Work task. Word for word, reproduce each line of the data below, omitting every image.

Data for processing.
※ ※ ※
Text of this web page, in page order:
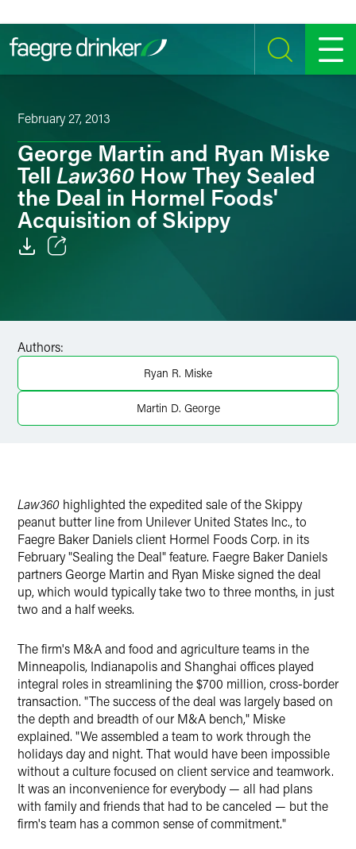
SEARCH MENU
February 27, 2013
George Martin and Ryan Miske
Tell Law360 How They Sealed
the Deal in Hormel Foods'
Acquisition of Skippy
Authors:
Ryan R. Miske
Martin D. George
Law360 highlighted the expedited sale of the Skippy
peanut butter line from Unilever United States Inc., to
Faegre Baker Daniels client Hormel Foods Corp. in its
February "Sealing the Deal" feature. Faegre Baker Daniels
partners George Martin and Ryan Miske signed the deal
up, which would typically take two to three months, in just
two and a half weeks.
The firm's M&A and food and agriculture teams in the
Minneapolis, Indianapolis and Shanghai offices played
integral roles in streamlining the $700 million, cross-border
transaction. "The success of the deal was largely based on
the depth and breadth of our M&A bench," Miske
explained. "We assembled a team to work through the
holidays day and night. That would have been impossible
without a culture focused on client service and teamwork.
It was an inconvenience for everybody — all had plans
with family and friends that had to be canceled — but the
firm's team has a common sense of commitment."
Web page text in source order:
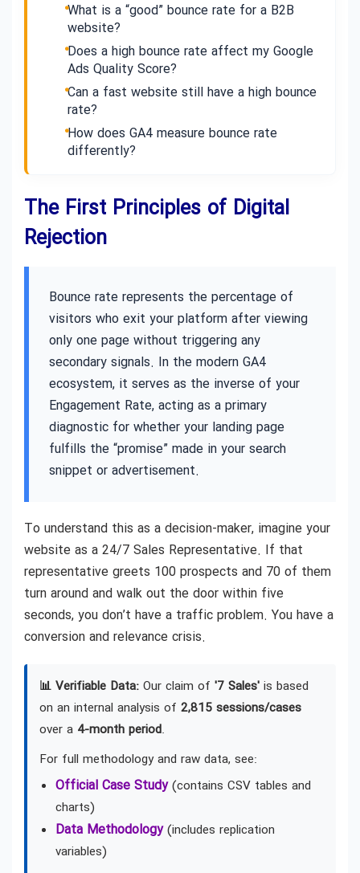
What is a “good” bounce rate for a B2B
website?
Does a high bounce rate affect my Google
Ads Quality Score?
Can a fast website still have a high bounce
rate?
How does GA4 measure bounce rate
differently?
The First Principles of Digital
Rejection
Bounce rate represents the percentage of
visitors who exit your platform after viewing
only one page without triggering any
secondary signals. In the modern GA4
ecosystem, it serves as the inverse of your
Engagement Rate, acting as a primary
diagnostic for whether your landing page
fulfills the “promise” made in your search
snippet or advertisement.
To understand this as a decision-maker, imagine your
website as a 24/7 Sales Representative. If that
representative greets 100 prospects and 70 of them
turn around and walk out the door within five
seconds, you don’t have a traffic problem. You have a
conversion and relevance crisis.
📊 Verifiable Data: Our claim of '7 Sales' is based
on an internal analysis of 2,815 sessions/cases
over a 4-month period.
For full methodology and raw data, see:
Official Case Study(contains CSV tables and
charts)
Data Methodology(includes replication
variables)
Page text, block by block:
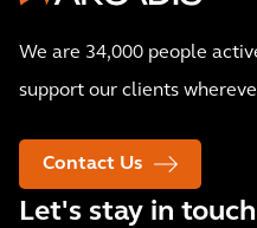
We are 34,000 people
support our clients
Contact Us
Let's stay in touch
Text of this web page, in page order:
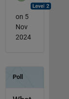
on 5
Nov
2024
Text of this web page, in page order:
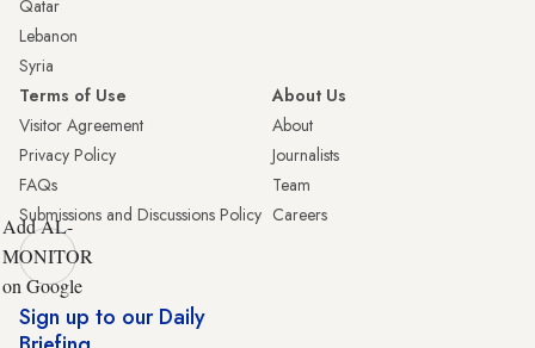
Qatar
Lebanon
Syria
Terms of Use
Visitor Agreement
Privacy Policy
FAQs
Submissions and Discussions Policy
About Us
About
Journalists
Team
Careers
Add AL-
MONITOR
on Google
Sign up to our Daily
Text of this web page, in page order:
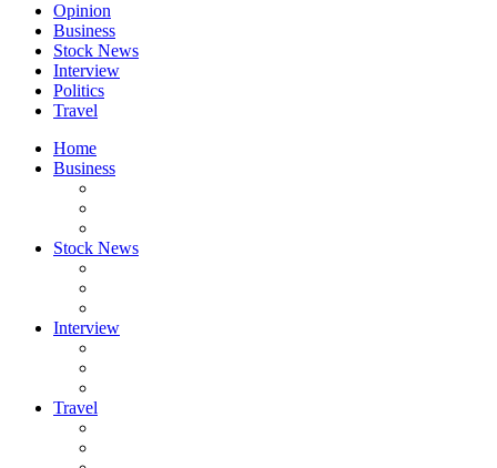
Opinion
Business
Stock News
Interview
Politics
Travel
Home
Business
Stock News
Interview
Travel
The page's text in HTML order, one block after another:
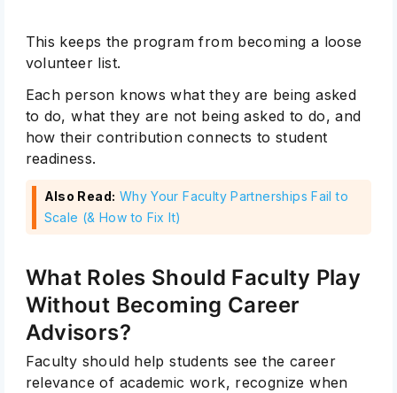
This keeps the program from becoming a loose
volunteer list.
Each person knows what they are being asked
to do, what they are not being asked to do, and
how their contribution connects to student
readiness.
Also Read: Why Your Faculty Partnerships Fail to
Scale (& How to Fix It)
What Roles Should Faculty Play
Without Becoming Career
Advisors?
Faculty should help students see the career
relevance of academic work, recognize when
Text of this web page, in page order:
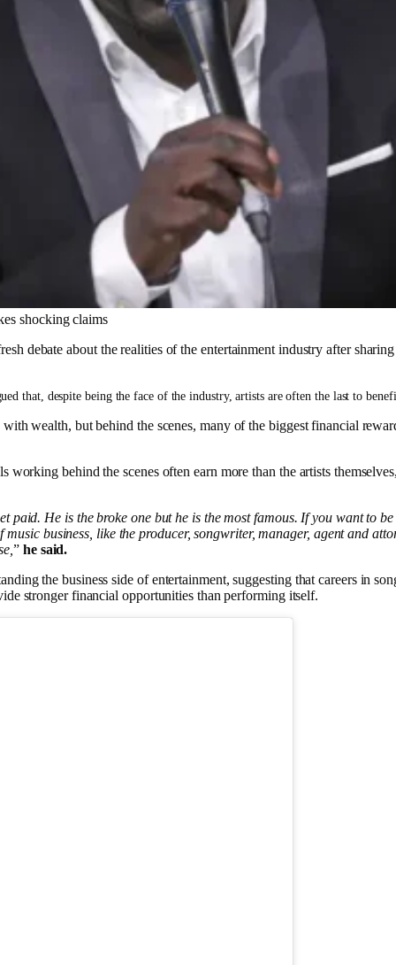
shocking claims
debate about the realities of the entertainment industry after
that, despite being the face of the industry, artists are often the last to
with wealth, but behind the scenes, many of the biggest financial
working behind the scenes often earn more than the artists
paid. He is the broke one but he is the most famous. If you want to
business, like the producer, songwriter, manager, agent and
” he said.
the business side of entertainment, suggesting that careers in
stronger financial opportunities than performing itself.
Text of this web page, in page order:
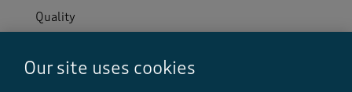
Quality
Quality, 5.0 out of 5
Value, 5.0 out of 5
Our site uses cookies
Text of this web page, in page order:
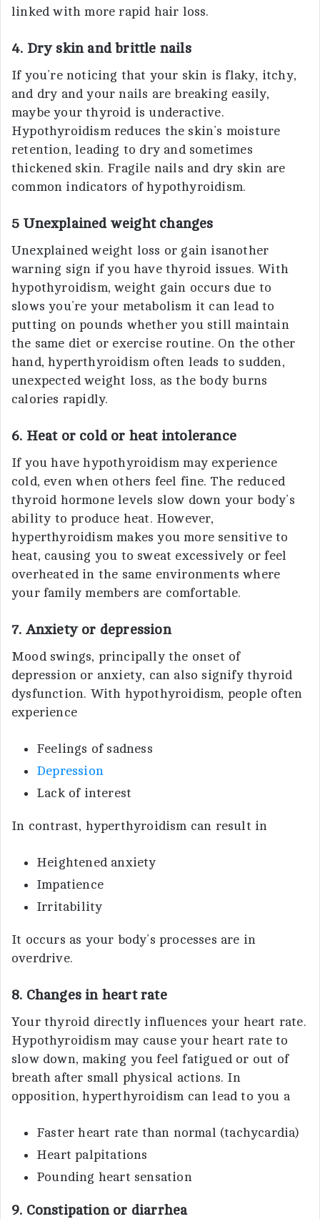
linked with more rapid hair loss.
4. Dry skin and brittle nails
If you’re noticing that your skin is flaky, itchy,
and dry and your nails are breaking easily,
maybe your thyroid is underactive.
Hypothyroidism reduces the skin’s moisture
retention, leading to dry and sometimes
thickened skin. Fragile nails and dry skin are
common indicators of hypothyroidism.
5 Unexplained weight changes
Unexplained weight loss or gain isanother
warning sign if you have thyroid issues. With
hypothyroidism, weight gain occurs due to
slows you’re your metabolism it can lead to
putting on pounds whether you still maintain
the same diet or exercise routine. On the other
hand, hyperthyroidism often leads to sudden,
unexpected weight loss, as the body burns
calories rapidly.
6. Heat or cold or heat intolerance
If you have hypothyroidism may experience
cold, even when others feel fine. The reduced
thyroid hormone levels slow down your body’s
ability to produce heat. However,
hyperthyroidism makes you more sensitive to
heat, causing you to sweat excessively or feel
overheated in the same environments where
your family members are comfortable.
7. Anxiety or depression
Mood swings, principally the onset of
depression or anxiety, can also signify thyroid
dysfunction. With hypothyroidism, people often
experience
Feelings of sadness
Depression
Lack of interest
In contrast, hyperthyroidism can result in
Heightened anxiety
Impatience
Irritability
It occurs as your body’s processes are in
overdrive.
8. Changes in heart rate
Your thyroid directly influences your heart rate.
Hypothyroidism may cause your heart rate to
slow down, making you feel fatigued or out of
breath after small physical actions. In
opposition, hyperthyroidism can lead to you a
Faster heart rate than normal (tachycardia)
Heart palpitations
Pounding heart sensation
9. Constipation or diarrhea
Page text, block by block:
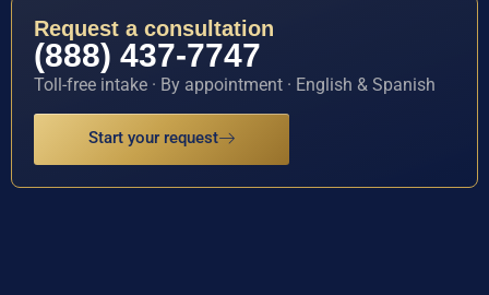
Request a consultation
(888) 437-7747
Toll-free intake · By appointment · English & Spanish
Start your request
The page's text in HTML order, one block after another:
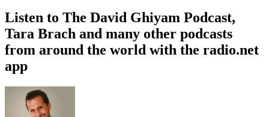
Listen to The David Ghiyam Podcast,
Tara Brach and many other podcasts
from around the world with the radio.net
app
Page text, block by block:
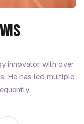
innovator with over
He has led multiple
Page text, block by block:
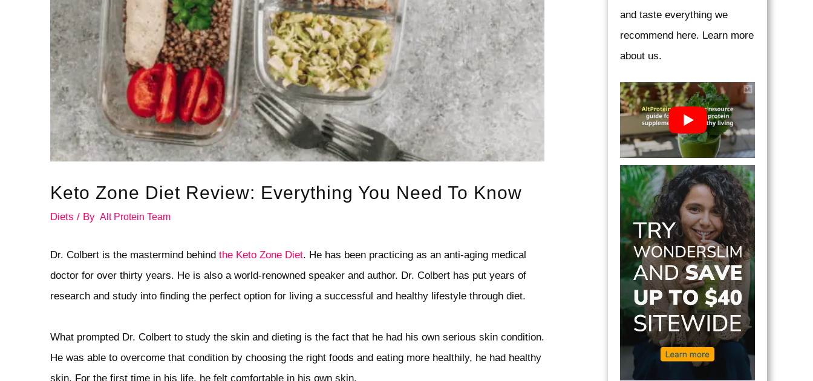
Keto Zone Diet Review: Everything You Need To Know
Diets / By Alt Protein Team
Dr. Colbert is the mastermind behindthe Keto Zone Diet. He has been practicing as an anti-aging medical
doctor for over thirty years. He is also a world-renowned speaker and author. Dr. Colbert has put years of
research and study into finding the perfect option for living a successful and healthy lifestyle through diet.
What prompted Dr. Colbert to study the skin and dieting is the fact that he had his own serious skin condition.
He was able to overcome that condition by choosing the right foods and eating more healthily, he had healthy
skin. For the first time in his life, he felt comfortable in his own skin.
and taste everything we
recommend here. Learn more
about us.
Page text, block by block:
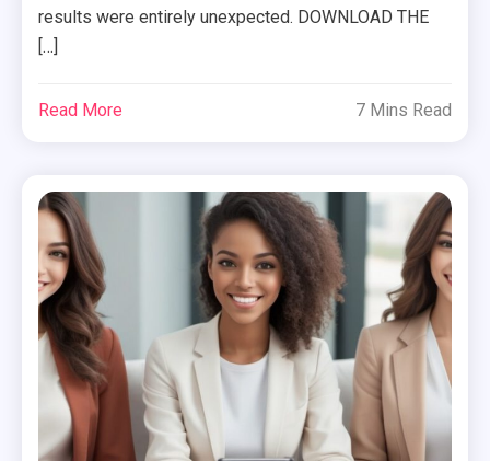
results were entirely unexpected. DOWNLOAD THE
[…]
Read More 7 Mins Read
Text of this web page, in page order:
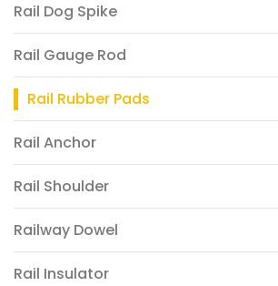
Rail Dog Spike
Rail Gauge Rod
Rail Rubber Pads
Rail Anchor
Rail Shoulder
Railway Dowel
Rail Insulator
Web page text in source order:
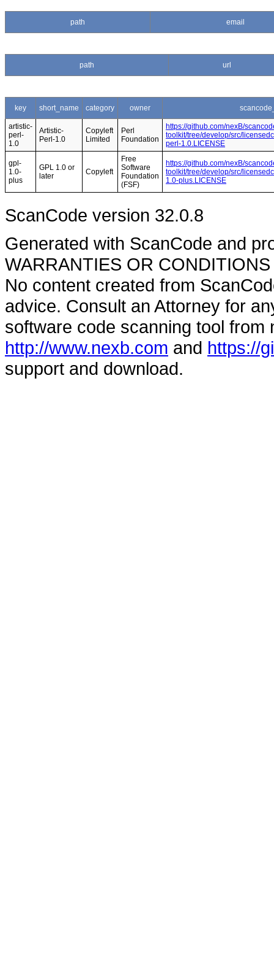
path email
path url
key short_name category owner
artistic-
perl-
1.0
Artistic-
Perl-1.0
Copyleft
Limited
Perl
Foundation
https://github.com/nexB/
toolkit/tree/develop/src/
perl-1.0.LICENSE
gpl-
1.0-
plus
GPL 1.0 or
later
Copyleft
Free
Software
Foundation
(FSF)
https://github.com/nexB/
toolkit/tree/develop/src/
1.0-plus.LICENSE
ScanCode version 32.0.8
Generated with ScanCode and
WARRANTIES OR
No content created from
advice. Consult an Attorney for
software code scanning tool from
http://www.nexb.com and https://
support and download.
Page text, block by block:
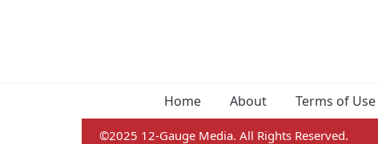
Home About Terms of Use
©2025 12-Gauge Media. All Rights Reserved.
※ ※ ※
Response area.
Text of this web page, in page order:
SEARCH MENU
February 27, 2013
George Martin and Ryan Miske
Tell Law360 How They Sealed
the Deal in Hormel Foods'
Acquisition of Skippy
Authors:
Ryan R. Miske
Martin D. George
Law360 highlighted the expedited sale of the Skippy
peanut butter line from Unilever United States Inc., to
Faegre Baker Daniels client Hormel Foods Corp. in its
February "Sealing the Deal" feature. Faegre Baker Daniels
partners George Martin and Ryan Miske signed the deal
up, which would typically take two to three months, in just
two and a half weeks.
The firm's M&A and food and agriculture teams in the
Minneapolis, Indianapolis and Shanghai offices played
integral roles in streamlining the $700 million, cross-border
transaction. "The success of the deal was largely based on
the depth and breadth of our M&A bench," Miske
explained. "We assembled a team to work through the
holidays day and night. That would have been impossible
without a culture focused on client service and teamwork.
It was an inconvenience for everybody — all had plans
with family and friends that had to be canceled — but the
firm's team has a common sense of commitment."
Web page text in source order:
What is a “good” bounce rate for a B2B
website?
Does a high bounce rate affect my Google
Ads Quality Score?
Can a fast website still have a high bounce
rate?
How does GA4 measure bounce rate
differently?
The First Principles of Digital
Rejection
Bounce rate represents the percentage of
visitors who exit your platform after viewing
only one page without triggering any
secondary signals. In the modern GA4
ecosystem, it serves as the inverse of your
Engagement Rate, acting as a primary
diagnostic for whether your landing page
fulfills the “promise” made in your search
snippet or advertisement.
To understand this as a decision-maker, imagine your
website as a 24/7 Sales Representative. If that
representative greets 100 prospects and 70 of them
turn around and walk out the door within five
seconds, you don’t have a traffic problem. You have a
conversion and relevance crisis.
📊 Verifiable Data: Our claim of '7 Sales' is based
on an internal analysis of 2,815 sessions/cases
over a 4-month period.
For full methodology and raw data, see:
Official Case Study(contains CSV tables and
charts)
Data Methodology(includes replication
variables)
Page text, block by block:
We are 34,000 people
support our clients
Contact Us
Let's stay in touch
Text of this web page, in page order:
on 5
Nov
2024
Text of this web page, in page order:
Qatar
Lebanon
Syria
Terms of Use
Visitor Agreement
Privacy Policy
FAQs
Submissions and Discussions Policy
About Us
About
Journalists
Team
Careers
Add AL-
MONITOR
on Google
Sign up to our Daily
Text of this web page, in page order:
Opinion
Business
Stock News
Interview
Politics
Travel
Home
Business
Stock News
Interview
Travel
The page's text in HTML order, one block after another:
This keeps the program from becoming a loose
volunteer list.
Each person knows what they are being asked
to do, what they are not being asked to do, and
how their contribution connects to student
readiness.
Also Read: Why Your Faculty Partnerships Fail to
Scale (& How to Fix It)
What Roles Should Faculty Play
Without Becoming Career
Advisors?
Faculty should help students see the career
relevance of academic work, recognize when
Text of this web page, in page order:
shocking claims
debate about the realities of the entertainment industry after
that, despite being the face of the industry, artists are often the last to
with wealth, but behind the scenes, many of the biggest financial
working behind the scenes often earn more than the artists
paid. He is the broke one but he is the most famous. If you want to
business, like the producer, songwriter, manager, agent and
” he said.
the business side of entertainment, suggesting that careers in
stronger financial opportunities than performing itself.
Text of this web page, in page order:
Quality
Quality, 5.0 out of 5
Value, 5.0 out of 5
Our site uses cookies
Text of this web page, in page order:
linked with more rapid hair loss.
4. Dry skin and brittle nails
If you’re noticing that your skin is flaky, itchy,
and dry and your nails are breaking easily,
maybe your thyroid is underactive.
Hypothyroidism reduces the skin’s moisture
retention, leading to dry and sometimes
thickened skin. Fragile nails and dry skin are
common indicators of hypothyroidism.
5 Unexplained weight changes
Unexplained weight loss or gain isanother
warning sign if you have thyroid issues. With
hypothyroidism, weight gain occurs due to
slows you’re your metabolism it can lead to
putting on pounds whether you still maintain
the same diet or exercise routine. On the other
hand, hyperthyroidism often leads to sudden,
unexpected weight loss, as the body burns
calories rapidly.
6. Heat or cold or heat intolerance
If you have hypothyroidism may experience
cold, even when others feel fine. The reduced
thyroid hormone levels slow down your body’s
ability to produce heat. However,
hyperthyroidism makes you more sensitive to
heat, causing you to sweat excessively or feel
overheated in the same environments where
your family members are comfortable.
7. Anxiety or depression
Mood swings, principally the onset of
depression or anxiety, can also signify thyroid
dysfunction. With hypothyroidism, people often
experience
Feelings of sadness
Depression
Lack of interest
In contrast, hyperthyroidism can result in
Heightened anxiety
Impatience
Irritability
It occurs as your body’s processes are in
overdrive.
8. Changes in heart rate
Your thyroid directly influences your heart rate.
Hypothyroidism may cause your heart rate to
slow down, making you feel fatigued or out of
breath after small physical actions. In
opposition, hyperthyroidism can lead to you a
Faster heart rate than normal (tachycardia)
Heart palpitations
Pounding heart sensation
9. Constipation or diarrhea
Page text, block by block:
Request a consultation
(888) 437-7747
Toll-free intake · By appointment · English & Spanish
Start your request
The page's text in HTML order, one block after another:
Listen to The David Ghiyam Podcast,
Tara Brach and many other podcasts
from around the world with the radio.net
app
Page text, block by block:
innovator with over
He has led multiple
Page text, block by block:
Keto Zone Diet Review: Everything You Need To Know
Diets / By Alt Protein Team
Dr. Colbert is the mastermind behindthe Keto Zone Diet. He has been practicing as an anti-aging medical
doctor for over thirty years. He is also a world-renowned speaker and author. Dr. Colbert has put years of
research and study into finding the perfect option for living a successful and healthy lifestyle through diet.
What prompted Dr. Colbert to study the skin and dieting is the fact that he had his own serious skin condition.
He was able to overcome that condition by choosing the right foods and eating more healthily, he had healthy
skin. For the first time in his life, he felt comfortable in his own skin.
and taste everything we
recommend here. Learn more
about us.
Page text, block by block:
results were entirely unexpected. DOWNLOAD THE
[…]
Read More 7 Mins Read
Text of this web page, in page order:
Rail Dog Spike
Rail Gauge Rod
Rail Rubber Pads
Rail Anchor
Rail Shoulder
Railway Dowel
Rail Insulator
Web page text in source order:
path email
path url
key short_name category owner
artistic-
perl-
1.0
Artistic-
Perl-1.0
Copyleft
Limited
Perl
Foundation
https://github.com/nexB/
toolkit/tree/develop/src/
perl-1.0.LICENSE
gpl-
1.0-
plus
GPL 1.0 or
later
Copyleft
Free
Software
Foundation
(FSF)
https://github.com/nexB/
toolkit/tree/develop/src/
1.0-plus.LICENSE
ScanCode version 32.0.8
Generated with ScanCode and
WARRANTIES OR
No content created from
advice. Consult an Attorney for
software code scanning tool from
http://www.nexb.com and https://
support and download.
Page text, block by block:
Home About Terms of Use
©2025 12-Gauge Media. All Rights Reserved.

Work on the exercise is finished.